* Task material
=== Begin Enclosure ===

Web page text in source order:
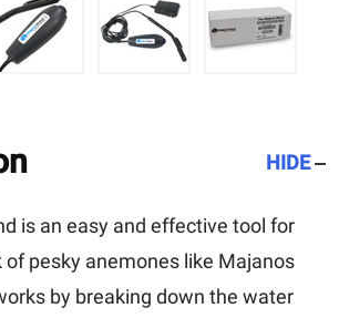
HIDE
is an easy and effective tool for
of pesky anemones like Majanos
by breaking down the water
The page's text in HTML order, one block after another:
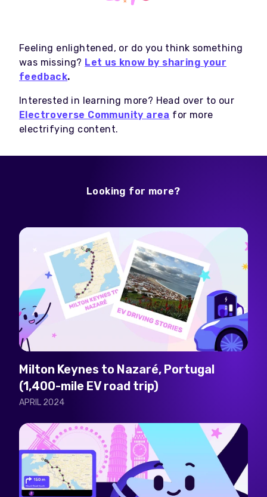
Feeling enlightened, or do you think something
was missing? Let us know by sharing your
feedback.
Interested in learning more? Head over to our
Electroverse Community area for more
electrifying content.
Looking for more?
Milton Keynes to Nazaré, Portugal
(1,400-mile EV road trip)
APRIL 2024
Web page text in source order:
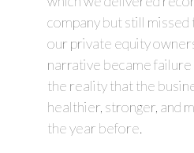
company but still
our private equity
narrative became
the reality that the
healthier, stronger, and
the year before.
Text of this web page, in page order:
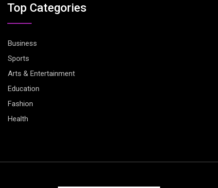
Top Categories
Business
Sports
Arts & Entertainment
Education
Fashion
Health
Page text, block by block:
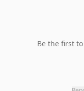
Be the first
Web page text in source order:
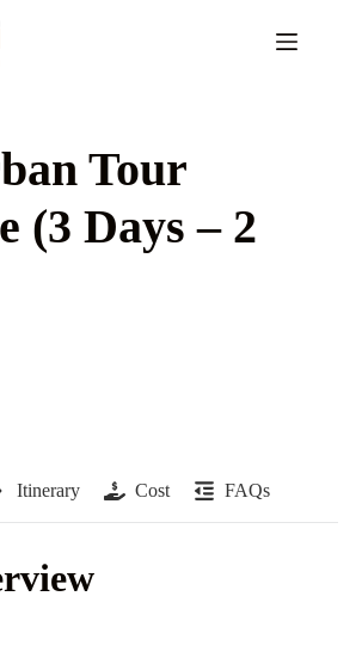
Tour
(3 Days – 2
Itinerary Cost FAQs
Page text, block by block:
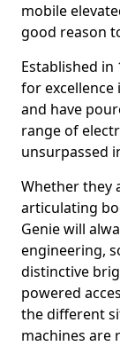
mobile
good reason
Established in
for
and have
range of
unsurpassed
Whether they
articulating
Genie will
engineering,
distinctive
powered
the different
machines are
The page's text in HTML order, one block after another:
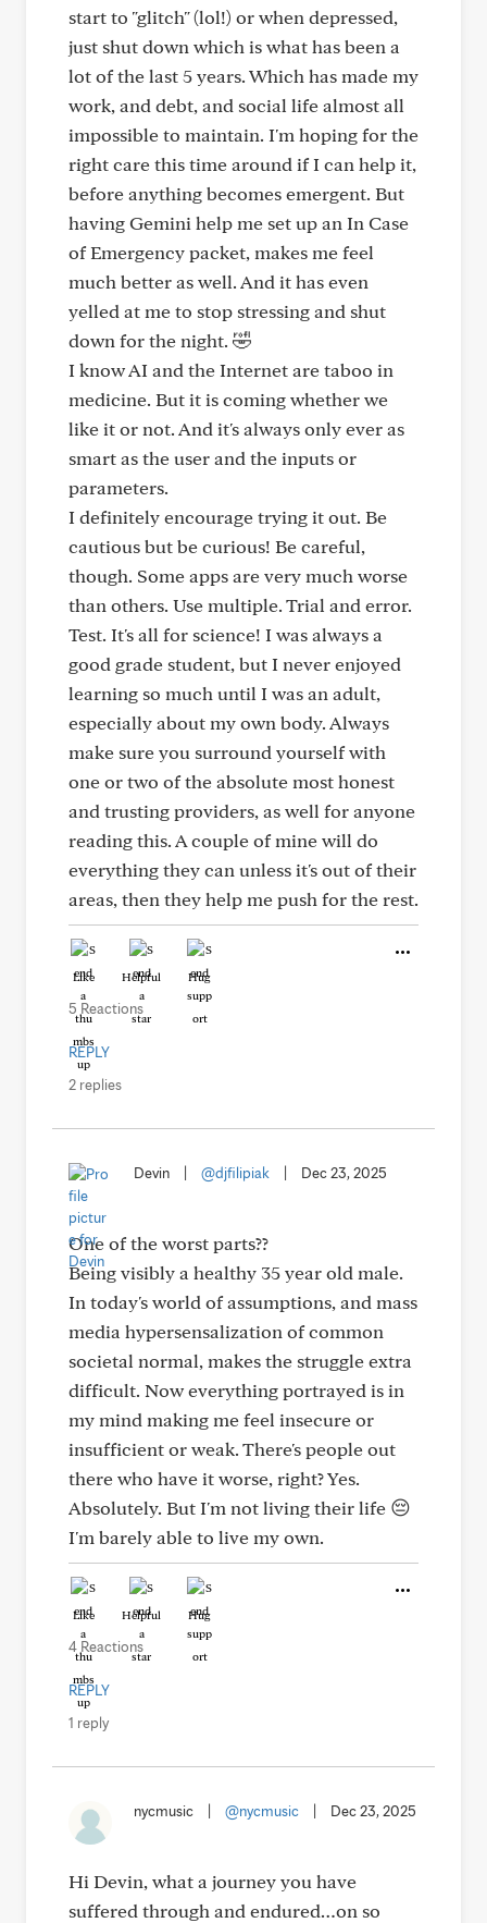
start to "glitch" (lol!) or when depressed,
just shut down which is what has been a
lot of the last 5 years. Which has made my
work, and debt, and social life almost all
impossible to maintain. I'm hoping for the
right care this time around if I can help it,
before anything becomes emergent. But
having Gemini help me set up an In Case
of Emergency packet, makes me feel
much better as well. And it has even
yelled at me to stop stressing and shut
down for the night. 🤣
I know AI and the Internet are taboo in
medicine. But it is coming whether we
like it or not. And it's always only ever as
smart as the user and the inputs or
parameters.
I definitely encourage trying it out. Be
cautious but be curious! Be careful,
though. Some apps are very much worse
than others. Use multiple. Trial and error.
Test. It's all for science! I was always a
good grade student, but I never enjoyed
learning so much until I was an adult,
especially about my own body. Always
make sure you surround yourself with
one or two of the absolute most honest
and trusting providers, as well for anyone
reading this. A couple of mine will do
everything they can unless it's out of their
areas, then they help me push for the rest.
Like Helpful Hug
5 Reactions
REPLY
2 replies
Devin @djfilipiak Dec 23, 2025
One of the worst parts??
Being visibly a healthy 35 year old male.
In today's world of assumptions, and mass
media hypersensalization of common
societal normal, makes the struggle extra
difficult. Now everything portrayed is in
my mind making me feel insecure or
insufficient or weak. There's people out
there who have it worse, right? Yes.
Absolutely. But I'm not living their life 😔
I'm barely able to live my own.
Like Helpful Hug
4 Reactions
REPLY
1 reply
nycmusic @nycmusic Dec 23, 2025
Hi Devin, what a journey you have
suffered through and endured…on so
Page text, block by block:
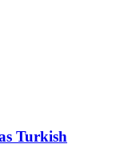
Turkish
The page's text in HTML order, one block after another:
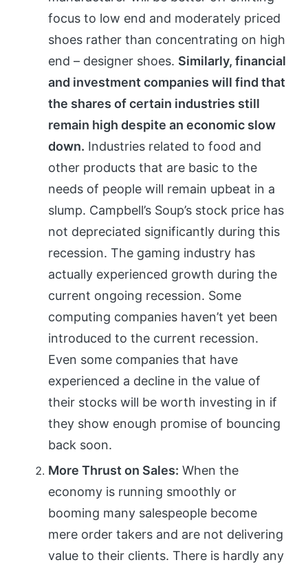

=== End Enclosure ===

* Task description
Through to the final line, copy the material above exactly and skip the images.

* Answer to the problem
Web page text in source order:
HIDE
is an easy and effective tool for
of pesky anemones like Majanos
by breaking down the water
The page's text in HTML order, one block after another:
Feeling enlightened, or do you think something
was missing? Let us know by sharing your
feedback.
Interested in learning more? Head over to our
Electroverse Community area for more
electrifying content.
Looking for more?
Milton Keynes to Nazaré, Portugal
(1,400-mile EV road trip)
APRIL 2024
Web page text in source order:
company but still
our private equity
narrative became
the reality that the
healthier, stronger, and
the year before.
Text of this web page, in page order:
Top Categories
Business
Sports
Arts & Entertainment
Education
Fashion
Health
Page text, block by block:
Be the first
Web page text in source order:
Tour
(3 Days – 2
Itinerary Cost FAQs
Page text, block by block:
mobile
good reason
Established in
for
and have
range of
unsurpassed
Whether they
articulating
Genie will
engineering,
distinctive
powered
the different
machines are
The page's text in HTML order, one block after another:
start to "glitch" (lol!) or when depressed,
just shut down which is what has been a
lot of the last 5 years. Which has made my
work, and debt, and social life almost all
impossible to maintain. I'm hoping for the
right care this time around if I can help it,
before anything becomes emergent. But
having Gemini help me set up an In Case
of Emergency packet, makes me feel
much better as well. And it has even
yelled at me to stop stressing and shut
down for the night. 🤣
I know AI and the Internet are taboo in
medicine. But it is coming whether we
like it or not. And it's always only ever as
smart as the user and the inputs or
parameters.
I definitely encourage trying it out. Be
cautious but be curious! Be careful,
though. Some apps are very much worse
than others. Use multiple. Trial and error.
Test. It's all for science! I was always a
good grade student, but I never enjoyed
learning so much until I was an adult,
especially about my own body. Always
make sure you surround yourself with
one or two of the absolute most honest
and trusting providers, as well for anyone
reading this. A couple of mine will do
everything they can unless it's out of their
areas, then they help me push for the rest.
Like Helpful Hug
5 Reactions
REPLY
2 replies
Devin @djfilipiak Dec 23, 2025
One of the worst parts??
Being visibly a healthy 35 year old male.
In today's world of assumptions, and mass
media hypersensalization of common
societal normal, makes the struggle extra
difficult. Now everything portrayed is in
my mind making me feel insecure or
insufficient or weak. There's people out
there who have it worse, right? Yes.
Absolutely. But I'm not living their life 😔
I'm barely able to live my own.
Like Helpful Hug
4 Reactions
REPLY
1 reply
nycmusic @nycmusic Dec 23, 2025
Hi Devin, what a journey you have
suffered through and endured…on so
Page text, block by block:
Turkish
The page's text in HTML order, one block after another:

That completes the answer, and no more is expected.